ZeroBounce
- Type: LLC
- Industry: Email marketing
- Founded: 2015; 11 years ago
- Founders: Liviu Tanase
- Headquarters: Santa Barbara, USA
- Area served: Global
- Key people: Liviu Tanase (CEO) Brian Minick (COO) Paul Pintilescu (CTO) Dan Cotet (CPO)
- Number of employees: 88
- Website: www.zerobounce.net

= ZeroBounce =

Global email services company

ZeroBounce, the trading name of Herza LLC, is a software company specializing in email address validation and deliverability. The ZeroBounce email validation and deliverability platform checks whether email addresses are real, active, and safe before sending, helping to prevent emails from bouncing, being classified as spam, or from being filtered in transit by ISPs and other operators. It does this through a multi-step technical verification process, before categorizing each address (e.g. valid, invalid, spam trap) and enriching it with extra data like AI quality scores.

Over 650,000 customers use ZeroBounce tools for cleaning email lists, warming sending domains, monitoring blacklists and DMARC records.

== Company history ==
ZeroBounce was formed by Liviu Tǎnase in 2015, becoming fully operational in 2017. In September of the same year, ZeroBounce became a Better Business Bureau Accredited Business.

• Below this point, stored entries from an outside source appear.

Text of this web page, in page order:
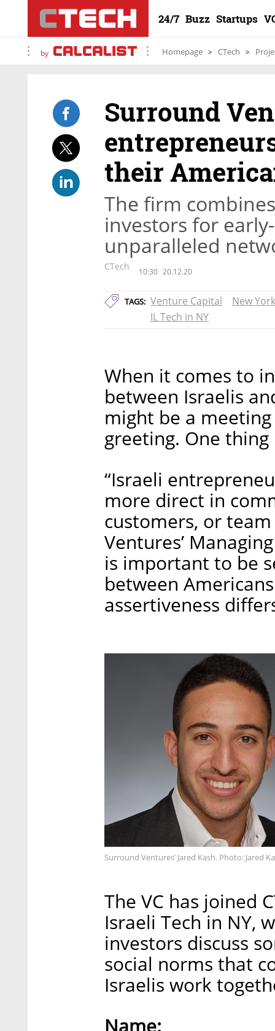
24/7 Buzz Startups
by Homepage CTech
Surround
their
The firm
investors for
unparalleled
CTech 10:30 20.12.20
TAGS: Venture Capital
New York
IL Tech in NY
When it comes to
between Israelis
might be a
greeting. One
“Israeli
more direct in
customers, or
Ventures’
is important to be
between
assertiveness
Surround Ventures’ Jared Kash. Photo: Jared
The VC has joined
Israeli Tech in NY,
investors discuss
social norms that
Israelis work
Name:
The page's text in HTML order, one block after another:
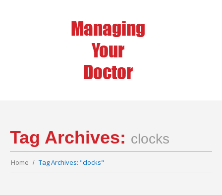
Tag Archives: clocks
Home Tag Archives: "clocks"
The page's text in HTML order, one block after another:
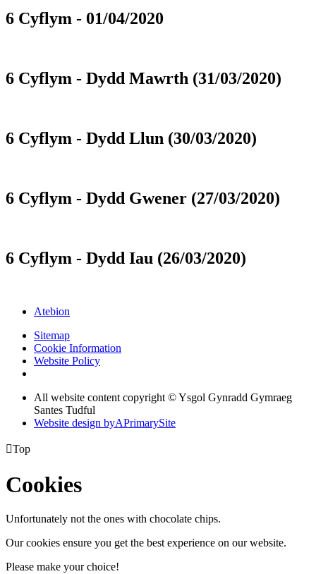
6 Cyflym - 01/04/2020
6 Cyflym - Dydd Mawrth (31/03/2020)
6 Cyflym - Dydd Llun (30/03/2020)
6 Cyflym - Dydd Gwener (27/03/2020)
6 Cyflym - Dydd Iau (26/03/2020)
Atebion
Sitemap
Cookie Information
Website Policy
All website content copyright © Ysgol Gynradd Gymraeg
Santes Tudful
Website design byAPrimarySite
Top
Cookies
Unfortunately not the ones with chocolate chips.
Our cookies ensure you get the best experience on our website.
Please make your choice!

In December 2017, ZeroBounce joined the EU-US and Swiss-US Data Privacy Framework.

In 2019, ZeroBounce ranked 851 on the Inc. 5000 list of the fastest-growing companies in the United States of America.

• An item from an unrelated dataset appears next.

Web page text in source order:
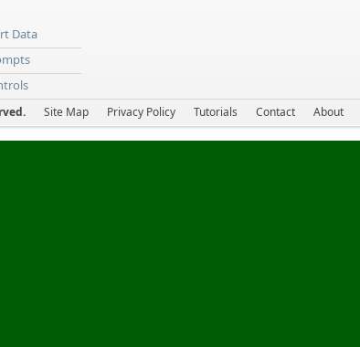
Data
Site Map Privacy Policy Tutorials Contact About

In 2020, the ZeroBounce service was expanded to include an email server tester, an inbox placement tester and a blacklist monitoring tool to further improve message delivery for clients. The same year, ZeroBounce reached No. 40 on the Inc. 5000 list. The company recorded a 7000% growth in revenue over three years.

In 2021, ZeroBounce was ranked No. 9 on the Inc. Regionals Southeast list, and No. 487 on the Inc. 5000 list. CEO Liviu Tanase was also honoured with a place on the Forbes Next 1000 list. The company was reportedly serving over 125,000 corporate clients.

On 22 March 2022, ZeroBounce completed SOC 2 Type 2
audit and certification for the first time.

On August 24, 2022, ZeroBounce achieved ISO/IEC 27001:2013 certification. This was upgraded to the ISO/IEC 27001:2022 certification on 24 July 2026.

In 2022, ZeroBounce reached No 52 on the Inc. Regionals list, and No. 1954 on the Inc. 5000 list. That same year, the company was named an Inc. Power Partner, an annual award honoring the best B2B companies worldwide.

By July 2024, ZeroBounce was reported to have in excess of 325,000 corporate customers by July of the same year.

By 2026, the ZeroBounce user base was estimated to be between 400,000 and 500,000 seats.